### Work instructions
Find the line with "Look at the ball at (581, 631)" in the entries below, then reproduce it and every line after it down to and including the line with "Bounding boxes of", exactly.

### Record excerpts
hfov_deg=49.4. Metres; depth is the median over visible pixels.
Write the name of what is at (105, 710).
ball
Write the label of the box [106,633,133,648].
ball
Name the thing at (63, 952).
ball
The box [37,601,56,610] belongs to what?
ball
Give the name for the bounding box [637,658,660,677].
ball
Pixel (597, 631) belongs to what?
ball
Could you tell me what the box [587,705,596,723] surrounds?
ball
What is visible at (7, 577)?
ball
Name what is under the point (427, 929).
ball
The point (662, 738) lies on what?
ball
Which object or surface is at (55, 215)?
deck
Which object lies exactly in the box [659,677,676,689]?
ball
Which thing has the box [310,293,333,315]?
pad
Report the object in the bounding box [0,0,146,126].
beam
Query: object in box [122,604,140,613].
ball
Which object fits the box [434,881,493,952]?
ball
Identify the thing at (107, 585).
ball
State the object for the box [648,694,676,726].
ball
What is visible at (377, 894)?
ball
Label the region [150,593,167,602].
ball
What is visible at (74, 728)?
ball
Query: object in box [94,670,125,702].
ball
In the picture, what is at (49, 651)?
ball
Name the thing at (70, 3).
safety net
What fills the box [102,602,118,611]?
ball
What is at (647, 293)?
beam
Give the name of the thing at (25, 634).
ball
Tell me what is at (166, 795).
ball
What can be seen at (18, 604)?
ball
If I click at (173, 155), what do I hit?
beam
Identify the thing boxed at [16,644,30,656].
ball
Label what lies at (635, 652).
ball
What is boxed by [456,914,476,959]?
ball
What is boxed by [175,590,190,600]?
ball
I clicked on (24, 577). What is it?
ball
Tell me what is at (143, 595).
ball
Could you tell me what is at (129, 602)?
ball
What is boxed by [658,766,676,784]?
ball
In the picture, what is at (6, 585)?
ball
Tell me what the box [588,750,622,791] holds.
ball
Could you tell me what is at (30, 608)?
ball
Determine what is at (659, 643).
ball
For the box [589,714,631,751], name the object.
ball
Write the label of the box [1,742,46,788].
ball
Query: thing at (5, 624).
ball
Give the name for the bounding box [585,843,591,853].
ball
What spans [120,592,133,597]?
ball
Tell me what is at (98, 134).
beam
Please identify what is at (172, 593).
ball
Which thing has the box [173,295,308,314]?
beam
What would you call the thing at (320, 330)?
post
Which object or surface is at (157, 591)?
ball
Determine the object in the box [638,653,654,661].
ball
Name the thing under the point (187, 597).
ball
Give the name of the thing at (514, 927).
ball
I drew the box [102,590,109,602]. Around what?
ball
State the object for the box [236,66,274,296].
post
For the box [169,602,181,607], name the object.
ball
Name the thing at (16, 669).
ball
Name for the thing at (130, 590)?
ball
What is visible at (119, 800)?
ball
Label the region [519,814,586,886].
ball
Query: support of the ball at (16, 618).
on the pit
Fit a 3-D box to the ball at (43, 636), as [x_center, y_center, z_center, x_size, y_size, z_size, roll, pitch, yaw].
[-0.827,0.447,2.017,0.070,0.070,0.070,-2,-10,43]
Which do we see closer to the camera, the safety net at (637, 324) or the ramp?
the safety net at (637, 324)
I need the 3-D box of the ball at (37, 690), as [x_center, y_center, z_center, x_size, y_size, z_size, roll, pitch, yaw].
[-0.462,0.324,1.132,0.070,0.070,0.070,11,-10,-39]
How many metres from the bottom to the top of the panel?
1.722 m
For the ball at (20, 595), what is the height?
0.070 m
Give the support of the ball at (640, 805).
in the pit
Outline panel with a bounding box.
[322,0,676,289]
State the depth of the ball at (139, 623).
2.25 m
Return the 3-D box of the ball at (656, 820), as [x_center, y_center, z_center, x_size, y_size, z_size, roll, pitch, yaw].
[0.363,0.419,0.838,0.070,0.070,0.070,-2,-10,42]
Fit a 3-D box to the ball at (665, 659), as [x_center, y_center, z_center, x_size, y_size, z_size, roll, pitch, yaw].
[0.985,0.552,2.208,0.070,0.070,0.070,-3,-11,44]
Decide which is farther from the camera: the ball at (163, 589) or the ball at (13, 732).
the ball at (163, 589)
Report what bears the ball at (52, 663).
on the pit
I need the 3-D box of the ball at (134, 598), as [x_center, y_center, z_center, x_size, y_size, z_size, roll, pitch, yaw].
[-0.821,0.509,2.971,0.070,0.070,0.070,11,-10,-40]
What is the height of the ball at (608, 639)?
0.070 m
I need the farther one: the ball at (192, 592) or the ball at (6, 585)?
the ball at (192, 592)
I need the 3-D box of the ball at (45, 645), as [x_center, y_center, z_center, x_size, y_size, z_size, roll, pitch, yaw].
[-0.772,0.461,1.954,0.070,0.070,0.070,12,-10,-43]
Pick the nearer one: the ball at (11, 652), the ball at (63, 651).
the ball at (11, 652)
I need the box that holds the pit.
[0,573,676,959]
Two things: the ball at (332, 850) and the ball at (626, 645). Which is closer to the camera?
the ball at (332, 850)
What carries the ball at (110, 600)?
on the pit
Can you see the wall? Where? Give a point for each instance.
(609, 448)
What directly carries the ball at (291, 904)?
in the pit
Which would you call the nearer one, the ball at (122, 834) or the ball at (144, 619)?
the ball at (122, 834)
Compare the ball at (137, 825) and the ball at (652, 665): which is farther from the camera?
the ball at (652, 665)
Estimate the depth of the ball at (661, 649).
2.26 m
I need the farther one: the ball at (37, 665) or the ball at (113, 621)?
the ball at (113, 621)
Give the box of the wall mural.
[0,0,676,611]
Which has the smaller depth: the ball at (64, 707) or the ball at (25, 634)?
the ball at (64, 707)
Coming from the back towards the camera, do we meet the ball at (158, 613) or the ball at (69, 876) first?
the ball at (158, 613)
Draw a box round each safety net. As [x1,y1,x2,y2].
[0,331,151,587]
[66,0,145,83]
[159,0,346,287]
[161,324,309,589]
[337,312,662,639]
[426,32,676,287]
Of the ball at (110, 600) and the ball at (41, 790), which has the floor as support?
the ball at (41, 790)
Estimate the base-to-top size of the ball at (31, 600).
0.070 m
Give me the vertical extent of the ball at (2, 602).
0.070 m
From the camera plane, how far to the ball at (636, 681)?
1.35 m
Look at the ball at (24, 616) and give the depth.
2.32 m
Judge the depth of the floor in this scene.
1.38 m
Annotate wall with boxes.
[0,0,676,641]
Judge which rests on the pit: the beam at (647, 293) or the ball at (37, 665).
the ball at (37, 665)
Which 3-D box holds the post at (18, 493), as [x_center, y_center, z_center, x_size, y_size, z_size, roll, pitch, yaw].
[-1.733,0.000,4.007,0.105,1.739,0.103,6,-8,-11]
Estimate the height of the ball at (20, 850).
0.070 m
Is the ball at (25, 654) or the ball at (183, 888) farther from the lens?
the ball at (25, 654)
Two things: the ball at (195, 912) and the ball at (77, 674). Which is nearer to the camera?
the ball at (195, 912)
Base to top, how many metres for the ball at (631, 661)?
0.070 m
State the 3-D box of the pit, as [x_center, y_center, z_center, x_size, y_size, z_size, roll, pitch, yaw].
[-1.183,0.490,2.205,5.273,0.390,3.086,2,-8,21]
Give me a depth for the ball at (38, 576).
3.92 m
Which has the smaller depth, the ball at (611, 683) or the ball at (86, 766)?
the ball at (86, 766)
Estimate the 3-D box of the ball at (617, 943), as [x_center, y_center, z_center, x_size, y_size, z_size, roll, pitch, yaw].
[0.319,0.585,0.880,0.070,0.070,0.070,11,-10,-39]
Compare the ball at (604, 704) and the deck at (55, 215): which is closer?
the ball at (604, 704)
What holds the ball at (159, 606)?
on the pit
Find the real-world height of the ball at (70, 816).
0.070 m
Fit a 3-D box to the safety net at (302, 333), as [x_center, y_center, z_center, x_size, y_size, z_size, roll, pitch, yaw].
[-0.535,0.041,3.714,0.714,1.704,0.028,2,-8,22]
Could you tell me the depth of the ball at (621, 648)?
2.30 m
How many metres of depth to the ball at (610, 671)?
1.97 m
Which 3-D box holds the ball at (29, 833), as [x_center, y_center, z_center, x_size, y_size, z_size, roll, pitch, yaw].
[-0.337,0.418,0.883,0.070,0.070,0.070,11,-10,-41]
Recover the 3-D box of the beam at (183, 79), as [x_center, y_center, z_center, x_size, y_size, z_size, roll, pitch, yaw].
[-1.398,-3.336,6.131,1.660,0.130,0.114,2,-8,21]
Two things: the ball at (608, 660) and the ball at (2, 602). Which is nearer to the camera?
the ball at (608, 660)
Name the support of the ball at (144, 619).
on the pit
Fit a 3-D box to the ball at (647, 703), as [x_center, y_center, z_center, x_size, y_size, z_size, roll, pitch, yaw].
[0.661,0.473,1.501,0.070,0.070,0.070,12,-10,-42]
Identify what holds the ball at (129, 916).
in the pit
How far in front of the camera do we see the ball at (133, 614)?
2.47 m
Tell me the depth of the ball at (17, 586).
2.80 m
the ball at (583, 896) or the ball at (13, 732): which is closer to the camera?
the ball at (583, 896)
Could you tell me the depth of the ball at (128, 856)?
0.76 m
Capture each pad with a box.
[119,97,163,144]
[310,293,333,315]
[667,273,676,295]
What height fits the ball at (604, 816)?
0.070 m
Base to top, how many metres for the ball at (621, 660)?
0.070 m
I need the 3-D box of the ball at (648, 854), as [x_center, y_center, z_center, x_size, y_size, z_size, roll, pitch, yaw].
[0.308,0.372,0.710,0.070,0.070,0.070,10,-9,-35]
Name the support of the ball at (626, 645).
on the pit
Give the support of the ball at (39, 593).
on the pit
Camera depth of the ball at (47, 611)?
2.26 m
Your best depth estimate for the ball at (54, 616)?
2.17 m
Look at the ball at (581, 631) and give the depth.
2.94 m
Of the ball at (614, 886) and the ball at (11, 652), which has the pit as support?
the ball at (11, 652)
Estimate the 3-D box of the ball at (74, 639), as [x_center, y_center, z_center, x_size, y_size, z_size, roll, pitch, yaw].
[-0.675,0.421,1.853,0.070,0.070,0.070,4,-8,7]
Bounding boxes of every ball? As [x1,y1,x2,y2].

...

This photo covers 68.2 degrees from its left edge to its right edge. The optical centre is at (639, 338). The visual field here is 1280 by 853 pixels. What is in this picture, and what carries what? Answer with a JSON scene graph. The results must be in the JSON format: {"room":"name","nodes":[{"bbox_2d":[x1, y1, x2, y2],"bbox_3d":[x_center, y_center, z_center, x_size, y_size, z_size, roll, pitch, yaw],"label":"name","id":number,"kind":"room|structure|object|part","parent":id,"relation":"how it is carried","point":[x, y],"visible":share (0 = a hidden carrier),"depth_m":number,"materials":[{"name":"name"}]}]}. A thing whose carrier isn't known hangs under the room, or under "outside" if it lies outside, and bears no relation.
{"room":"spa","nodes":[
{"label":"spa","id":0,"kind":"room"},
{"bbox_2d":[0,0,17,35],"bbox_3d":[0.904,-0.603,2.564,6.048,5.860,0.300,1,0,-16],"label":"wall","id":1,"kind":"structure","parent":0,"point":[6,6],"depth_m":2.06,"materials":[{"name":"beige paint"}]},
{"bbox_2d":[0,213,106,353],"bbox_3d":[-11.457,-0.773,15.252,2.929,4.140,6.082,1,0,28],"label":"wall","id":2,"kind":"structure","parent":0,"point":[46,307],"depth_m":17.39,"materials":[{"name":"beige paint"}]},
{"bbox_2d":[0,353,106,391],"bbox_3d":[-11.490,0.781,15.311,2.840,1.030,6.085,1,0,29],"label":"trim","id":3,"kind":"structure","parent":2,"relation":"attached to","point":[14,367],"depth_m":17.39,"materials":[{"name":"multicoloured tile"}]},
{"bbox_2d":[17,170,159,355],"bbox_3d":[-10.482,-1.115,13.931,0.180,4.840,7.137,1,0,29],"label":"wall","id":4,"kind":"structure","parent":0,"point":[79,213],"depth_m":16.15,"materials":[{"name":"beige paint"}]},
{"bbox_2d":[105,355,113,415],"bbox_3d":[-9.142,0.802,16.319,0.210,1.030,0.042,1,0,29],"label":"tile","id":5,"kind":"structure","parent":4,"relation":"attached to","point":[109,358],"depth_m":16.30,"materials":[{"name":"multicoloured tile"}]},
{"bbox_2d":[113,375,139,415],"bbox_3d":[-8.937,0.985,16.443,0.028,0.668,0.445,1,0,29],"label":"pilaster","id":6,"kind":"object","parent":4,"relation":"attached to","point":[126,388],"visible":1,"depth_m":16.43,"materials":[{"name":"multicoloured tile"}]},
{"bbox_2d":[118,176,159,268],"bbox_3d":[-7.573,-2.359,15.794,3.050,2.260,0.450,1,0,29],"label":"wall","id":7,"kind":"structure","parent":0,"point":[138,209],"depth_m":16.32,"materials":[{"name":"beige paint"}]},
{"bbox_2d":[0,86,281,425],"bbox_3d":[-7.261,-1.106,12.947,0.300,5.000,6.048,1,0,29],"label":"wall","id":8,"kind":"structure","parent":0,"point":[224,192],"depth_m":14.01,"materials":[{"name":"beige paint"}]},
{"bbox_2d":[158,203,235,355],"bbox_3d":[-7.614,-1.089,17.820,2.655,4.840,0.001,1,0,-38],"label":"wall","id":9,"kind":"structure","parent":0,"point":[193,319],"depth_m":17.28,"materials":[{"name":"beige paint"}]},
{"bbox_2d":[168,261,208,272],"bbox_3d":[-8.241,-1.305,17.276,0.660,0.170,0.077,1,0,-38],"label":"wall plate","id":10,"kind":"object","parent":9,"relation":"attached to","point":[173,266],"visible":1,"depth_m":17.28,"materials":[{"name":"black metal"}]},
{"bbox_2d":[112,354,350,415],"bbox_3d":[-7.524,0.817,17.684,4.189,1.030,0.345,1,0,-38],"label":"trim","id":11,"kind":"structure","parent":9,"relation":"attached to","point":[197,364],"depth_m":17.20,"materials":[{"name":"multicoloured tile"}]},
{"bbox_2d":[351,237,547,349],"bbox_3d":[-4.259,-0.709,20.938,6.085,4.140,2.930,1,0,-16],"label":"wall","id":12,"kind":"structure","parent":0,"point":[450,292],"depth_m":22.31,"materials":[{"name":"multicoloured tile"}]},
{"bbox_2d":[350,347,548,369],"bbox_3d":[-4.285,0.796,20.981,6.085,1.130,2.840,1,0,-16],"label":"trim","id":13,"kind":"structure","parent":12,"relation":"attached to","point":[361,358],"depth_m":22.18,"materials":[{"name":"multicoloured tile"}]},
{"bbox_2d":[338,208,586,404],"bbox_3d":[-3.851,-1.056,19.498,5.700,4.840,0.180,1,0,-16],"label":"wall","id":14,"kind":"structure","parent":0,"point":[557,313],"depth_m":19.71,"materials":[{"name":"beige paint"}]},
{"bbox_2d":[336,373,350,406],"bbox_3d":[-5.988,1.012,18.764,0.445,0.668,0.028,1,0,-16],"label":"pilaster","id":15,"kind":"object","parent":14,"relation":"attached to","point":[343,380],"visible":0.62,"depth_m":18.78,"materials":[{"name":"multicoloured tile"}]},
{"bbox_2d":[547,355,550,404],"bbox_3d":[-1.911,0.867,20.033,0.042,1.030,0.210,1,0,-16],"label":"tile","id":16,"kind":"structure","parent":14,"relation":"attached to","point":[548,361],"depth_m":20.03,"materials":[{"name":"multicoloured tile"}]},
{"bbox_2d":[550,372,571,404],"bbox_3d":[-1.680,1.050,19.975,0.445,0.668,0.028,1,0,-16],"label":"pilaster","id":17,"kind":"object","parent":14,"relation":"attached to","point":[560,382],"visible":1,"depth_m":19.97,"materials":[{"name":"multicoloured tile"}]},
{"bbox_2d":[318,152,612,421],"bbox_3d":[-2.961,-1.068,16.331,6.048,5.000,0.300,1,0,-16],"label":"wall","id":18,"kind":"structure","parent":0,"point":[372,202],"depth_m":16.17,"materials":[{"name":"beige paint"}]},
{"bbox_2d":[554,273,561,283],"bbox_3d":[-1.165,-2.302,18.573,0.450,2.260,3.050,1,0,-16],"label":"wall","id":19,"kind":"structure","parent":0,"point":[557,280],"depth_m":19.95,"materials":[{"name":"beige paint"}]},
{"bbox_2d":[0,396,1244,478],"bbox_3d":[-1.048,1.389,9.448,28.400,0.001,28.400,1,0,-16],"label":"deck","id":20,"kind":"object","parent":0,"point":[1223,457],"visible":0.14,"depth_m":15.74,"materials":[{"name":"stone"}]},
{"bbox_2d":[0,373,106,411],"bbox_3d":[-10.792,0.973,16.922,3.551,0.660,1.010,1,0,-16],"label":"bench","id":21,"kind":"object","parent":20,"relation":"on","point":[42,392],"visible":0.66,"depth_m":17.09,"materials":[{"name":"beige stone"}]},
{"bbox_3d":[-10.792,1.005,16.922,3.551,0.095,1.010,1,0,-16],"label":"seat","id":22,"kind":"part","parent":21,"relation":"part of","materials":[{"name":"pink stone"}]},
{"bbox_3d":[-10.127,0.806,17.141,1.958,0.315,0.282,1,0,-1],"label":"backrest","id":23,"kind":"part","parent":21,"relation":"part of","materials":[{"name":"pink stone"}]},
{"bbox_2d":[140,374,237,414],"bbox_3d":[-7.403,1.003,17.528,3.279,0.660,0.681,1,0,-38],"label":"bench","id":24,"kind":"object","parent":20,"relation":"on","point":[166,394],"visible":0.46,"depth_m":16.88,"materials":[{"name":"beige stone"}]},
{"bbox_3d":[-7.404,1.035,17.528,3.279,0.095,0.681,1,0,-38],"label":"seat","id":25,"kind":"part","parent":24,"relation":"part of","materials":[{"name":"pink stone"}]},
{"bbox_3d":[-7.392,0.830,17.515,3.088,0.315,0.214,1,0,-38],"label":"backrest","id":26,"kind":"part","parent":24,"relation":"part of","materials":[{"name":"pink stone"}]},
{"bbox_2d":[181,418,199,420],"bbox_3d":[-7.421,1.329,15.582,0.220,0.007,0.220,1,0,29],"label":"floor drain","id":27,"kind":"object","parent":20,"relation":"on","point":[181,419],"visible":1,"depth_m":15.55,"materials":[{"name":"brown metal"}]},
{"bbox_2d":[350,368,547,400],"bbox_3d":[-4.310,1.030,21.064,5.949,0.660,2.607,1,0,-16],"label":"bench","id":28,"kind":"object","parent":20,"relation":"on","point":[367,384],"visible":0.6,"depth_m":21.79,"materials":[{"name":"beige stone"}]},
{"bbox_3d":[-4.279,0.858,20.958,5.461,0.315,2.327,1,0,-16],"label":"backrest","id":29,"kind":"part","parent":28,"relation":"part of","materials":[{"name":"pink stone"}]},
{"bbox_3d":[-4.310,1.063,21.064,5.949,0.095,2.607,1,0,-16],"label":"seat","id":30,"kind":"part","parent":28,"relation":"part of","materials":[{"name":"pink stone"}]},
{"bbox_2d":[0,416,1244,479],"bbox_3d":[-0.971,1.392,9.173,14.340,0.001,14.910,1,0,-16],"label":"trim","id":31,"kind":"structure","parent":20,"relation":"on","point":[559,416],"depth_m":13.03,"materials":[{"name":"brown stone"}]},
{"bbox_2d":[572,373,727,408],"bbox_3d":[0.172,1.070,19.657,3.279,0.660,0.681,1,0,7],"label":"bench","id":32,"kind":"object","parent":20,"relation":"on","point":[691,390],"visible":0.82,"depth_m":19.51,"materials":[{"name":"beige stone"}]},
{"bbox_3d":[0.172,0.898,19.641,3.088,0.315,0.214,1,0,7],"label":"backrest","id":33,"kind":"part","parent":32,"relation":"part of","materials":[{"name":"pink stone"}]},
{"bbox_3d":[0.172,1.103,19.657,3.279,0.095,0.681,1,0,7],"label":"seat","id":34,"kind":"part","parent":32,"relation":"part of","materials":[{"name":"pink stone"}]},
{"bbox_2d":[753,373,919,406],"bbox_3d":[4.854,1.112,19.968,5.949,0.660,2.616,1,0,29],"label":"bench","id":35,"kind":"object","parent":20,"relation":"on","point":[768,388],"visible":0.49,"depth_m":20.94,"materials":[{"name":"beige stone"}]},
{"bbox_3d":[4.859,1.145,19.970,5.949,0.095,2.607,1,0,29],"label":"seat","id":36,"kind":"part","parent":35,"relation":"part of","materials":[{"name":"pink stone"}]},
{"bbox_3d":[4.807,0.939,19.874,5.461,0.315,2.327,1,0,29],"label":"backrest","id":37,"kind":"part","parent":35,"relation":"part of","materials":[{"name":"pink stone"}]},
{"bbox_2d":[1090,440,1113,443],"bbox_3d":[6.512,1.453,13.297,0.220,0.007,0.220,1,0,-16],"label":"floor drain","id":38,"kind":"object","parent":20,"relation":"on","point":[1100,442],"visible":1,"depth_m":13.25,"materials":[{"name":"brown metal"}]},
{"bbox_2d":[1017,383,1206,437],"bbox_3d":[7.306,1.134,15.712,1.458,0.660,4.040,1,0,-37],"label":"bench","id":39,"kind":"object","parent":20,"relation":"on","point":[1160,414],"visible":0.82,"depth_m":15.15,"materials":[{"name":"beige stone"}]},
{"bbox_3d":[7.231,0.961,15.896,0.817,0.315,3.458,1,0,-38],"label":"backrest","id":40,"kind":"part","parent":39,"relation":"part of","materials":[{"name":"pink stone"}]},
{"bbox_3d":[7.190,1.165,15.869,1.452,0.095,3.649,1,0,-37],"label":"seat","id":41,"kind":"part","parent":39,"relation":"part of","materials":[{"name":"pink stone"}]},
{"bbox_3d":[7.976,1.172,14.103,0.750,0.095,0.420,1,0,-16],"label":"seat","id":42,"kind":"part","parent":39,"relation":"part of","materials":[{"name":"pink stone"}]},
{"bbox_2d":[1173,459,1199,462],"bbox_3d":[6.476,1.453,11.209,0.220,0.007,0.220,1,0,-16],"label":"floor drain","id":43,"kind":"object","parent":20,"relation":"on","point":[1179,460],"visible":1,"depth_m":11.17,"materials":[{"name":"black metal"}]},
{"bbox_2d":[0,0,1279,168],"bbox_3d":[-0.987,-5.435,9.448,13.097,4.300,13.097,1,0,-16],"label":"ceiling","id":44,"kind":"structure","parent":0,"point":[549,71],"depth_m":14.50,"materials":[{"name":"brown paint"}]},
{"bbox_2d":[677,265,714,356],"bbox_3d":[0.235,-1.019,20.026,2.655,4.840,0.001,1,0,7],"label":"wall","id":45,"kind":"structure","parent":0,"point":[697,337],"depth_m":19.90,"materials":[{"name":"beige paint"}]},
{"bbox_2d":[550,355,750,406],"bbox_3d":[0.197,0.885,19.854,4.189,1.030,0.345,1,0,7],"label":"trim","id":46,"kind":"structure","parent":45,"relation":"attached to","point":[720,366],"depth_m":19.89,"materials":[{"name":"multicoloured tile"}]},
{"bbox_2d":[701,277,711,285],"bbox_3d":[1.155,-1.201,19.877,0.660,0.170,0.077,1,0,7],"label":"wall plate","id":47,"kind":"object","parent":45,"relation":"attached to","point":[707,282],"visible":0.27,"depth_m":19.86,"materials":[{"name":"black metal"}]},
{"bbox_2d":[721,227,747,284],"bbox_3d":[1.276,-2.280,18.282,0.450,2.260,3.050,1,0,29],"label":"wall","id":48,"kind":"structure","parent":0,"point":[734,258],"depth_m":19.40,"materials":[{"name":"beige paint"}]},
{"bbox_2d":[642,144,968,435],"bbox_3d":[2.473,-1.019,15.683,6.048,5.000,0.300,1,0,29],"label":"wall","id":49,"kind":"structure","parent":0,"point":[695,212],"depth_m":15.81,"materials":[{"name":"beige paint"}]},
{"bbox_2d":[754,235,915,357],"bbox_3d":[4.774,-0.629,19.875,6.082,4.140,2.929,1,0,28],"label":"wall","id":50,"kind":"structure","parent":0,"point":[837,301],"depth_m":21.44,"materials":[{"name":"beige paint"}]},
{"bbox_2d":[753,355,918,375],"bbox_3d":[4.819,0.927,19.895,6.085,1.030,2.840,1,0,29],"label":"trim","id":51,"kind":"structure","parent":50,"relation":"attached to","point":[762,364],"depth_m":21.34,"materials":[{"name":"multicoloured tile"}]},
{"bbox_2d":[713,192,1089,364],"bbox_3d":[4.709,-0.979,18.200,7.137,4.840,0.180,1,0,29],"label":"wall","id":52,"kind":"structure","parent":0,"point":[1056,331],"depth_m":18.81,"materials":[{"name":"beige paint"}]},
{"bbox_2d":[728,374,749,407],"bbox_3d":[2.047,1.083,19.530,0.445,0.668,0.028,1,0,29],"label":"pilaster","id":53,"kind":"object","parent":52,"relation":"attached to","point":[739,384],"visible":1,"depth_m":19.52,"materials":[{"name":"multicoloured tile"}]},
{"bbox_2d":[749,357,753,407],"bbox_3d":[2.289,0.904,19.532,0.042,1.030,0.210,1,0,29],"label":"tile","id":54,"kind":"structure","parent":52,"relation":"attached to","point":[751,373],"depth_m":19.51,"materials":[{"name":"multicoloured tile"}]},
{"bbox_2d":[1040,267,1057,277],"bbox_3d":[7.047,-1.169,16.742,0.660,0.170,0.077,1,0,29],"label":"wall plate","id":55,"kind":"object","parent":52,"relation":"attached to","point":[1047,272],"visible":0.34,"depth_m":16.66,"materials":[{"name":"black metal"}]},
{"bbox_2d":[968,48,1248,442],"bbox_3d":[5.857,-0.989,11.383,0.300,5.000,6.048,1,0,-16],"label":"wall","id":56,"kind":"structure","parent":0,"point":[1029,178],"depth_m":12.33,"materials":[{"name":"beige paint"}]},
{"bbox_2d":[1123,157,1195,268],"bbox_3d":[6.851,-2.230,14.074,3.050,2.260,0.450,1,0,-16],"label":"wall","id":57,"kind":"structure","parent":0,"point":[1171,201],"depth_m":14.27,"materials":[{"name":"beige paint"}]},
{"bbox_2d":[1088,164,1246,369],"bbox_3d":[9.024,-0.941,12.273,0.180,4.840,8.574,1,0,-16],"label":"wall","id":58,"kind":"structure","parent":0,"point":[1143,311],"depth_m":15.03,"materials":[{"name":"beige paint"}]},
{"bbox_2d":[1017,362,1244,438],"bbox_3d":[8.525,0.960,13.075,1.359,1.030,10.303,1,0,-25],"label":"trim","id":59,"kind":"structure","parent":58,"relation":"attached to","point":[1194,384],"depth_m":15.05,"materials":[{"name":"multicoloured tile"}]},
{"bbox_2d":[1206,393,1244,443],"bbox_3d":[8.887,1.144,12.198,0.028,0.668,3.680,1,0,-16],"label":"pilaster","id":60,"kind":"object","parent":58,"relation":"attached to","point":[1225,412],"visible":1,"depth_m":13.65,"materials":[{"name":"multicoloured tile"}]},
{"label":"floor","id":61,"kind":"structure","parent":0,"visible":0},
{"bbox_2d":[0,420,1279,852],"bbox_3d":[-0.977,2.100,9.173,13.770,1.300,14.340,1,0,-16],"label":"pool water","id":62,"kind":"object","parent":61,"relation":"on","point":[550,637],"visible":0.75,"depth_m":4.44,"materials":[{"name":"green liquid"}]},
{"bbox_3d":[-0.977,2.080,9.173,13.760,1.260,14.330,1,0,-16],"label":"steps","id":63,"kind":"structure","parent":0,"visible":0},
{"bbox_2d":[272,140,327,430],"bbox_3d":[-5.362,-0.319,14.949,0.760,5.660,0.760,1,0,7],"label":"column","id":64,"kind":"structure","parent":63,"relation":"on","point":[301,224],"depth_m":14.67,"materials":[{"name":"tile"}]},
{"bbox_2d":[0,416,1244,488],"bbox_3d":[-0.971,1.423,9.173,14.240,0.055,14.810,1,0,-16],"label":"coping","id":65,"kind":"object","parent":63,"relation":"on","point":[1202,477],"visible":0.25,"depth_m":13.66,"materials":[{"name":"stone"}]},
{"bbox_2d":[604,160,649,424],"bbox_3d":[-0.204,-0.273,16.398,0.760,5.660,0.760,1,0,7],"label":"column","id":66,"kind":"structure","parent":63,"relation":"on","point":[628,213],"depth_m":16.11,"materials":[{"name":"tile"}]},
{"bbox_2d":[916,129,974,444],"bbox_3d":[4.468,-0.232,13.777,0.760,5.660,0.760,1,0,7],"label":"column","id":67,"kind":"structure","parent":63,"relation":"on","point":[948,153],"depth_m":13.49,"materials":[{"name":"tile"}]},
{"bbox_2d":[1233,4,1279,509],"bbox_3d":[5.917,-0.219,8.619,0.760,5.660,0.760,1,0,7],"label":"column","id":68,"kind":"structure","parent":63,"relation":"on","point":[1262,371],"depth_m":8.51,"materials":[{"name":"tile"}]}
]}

### Solution for this exercise
Look at the ball at (581, 631) and give the depth.
2.94 m
Of the ball at (614, 886) and the ball at (11, 652), which has the pit as support?
the ball at (11, 652)
Estimate the 3-D box of the ball at (74, 639), as [x_center, y_center, z_center, x_size, y_size, z_size, roll, pitch, yaw].
[-0.675,0.421,1.853,0.070,0.070,0.070,4,-8,7]
Bounding boxes of every ball? As [x1,y1,x2,y2].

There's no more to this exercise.